(DATA PROVIDED)
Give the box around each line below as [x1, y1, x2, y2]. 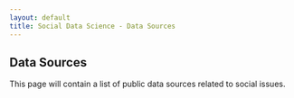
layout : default [9, 13, 71, 22]
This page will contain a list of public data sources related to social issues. [9, 78, 286, 90]
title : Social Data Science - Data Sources [9, 22, 176, 31]
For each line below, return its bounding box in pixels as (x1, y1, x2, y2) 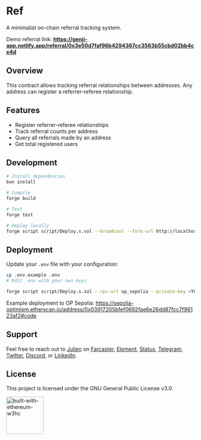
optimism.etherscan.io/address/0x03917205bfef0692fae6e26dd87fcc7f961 (6, 305, 193, 312)
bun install (6, 179, 36, 185)
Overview (6, 66, 44, 76)
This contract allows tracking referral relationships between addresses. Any (6, 81, 193, 89)
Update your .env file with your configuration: (6, 260, 118, 268)
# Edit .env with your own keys (6, 278, 87, 284)
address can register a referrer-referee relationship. (6, 88, 133, 95)
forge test (6, 211, 33, 218)
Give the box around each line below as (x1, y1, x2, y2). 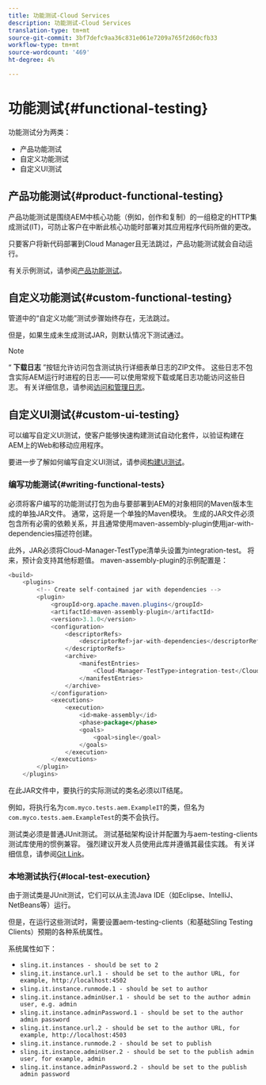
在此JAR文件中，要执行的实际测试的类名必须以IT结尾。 (8, 786, 188, 795)
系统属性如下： (8, 944, 57, 953)
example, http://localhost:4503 (19, 1031, 127, 1040)
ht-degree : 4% (8, 56, 55, 64)
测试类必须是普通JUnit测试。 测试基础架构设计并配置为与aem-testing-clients (8, 829, 258, 839)
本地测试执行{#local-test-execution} (8, 871, 150, 882)
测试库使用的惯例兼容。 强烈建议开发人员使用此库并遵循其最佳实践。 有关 (8, 839, 248, 849)
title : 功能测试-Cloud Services (8, 11, 111, 20)
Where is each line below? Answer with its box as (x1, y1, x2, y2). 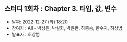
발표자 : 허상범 (11, 31, 40, 37)
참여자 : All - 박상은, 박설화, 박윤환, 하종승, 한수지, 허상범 (11, 25, 123, 31)
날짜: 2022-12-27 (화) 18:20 (11, 19, 68, 25)
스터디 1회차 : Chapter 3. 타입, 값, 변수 (4, 4, 117, 13)
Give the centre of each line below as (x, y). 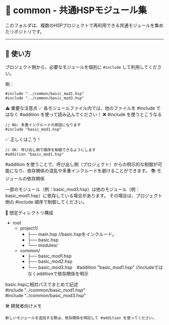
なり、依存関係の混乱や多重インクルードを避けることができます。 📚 (85, 170)
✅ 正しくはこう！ (23, 139)
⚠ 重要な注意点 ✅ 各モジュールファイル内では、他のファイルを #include (80, 108)
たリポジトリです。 (25, 31)
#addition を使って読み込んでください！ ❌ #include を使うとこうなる (91, 114)
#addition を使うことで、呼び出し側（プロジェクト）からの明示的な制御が (81, 164)
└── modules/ (43, 245)
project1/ (29, 228)
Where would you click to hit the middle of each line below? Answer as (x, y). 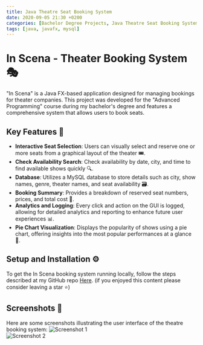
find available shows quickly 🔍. (54, 169)
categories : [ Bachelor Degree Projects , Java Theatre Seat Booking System (102, 23)
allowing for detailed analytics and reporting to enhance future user (99, 212)
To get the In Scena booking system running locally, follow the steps (91, 274)
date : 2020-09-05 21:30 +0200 (44, 18)
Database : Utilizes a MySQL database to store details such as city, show (105, 177)
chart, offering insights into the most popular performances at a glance (103, 234)
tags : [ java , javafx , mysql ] (43, 29)
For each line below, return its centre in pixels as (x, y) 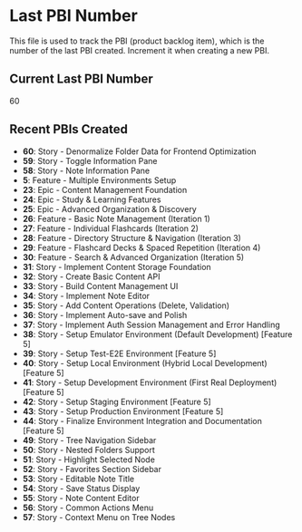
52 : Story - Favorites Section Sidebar (92, 469)
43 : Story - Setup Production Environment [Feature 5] (123, 411)
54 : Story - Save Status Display (81, 488)
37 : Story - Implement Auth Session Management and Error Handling (151, 324)
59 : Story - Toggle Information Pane (90, 160)
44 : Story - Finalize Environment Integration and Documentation (142, 421)
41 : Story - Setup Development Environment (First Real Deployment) (150, 382)
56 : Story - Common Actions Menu (88, 508)
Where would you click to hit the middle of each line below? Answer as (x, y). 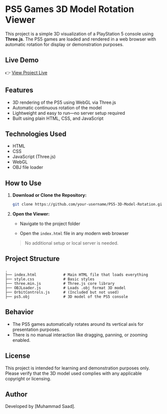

(YOUR OBJECTIVE) In the records above, locate each line with the word "This". Copy all such lines.

(TASK ANSWER)
This page will contain a list of public data sources related to social issues. [9, 78, 286, 90]
This contract allows tracking referral relationships between addresses. Any (6, 81, 193, 89)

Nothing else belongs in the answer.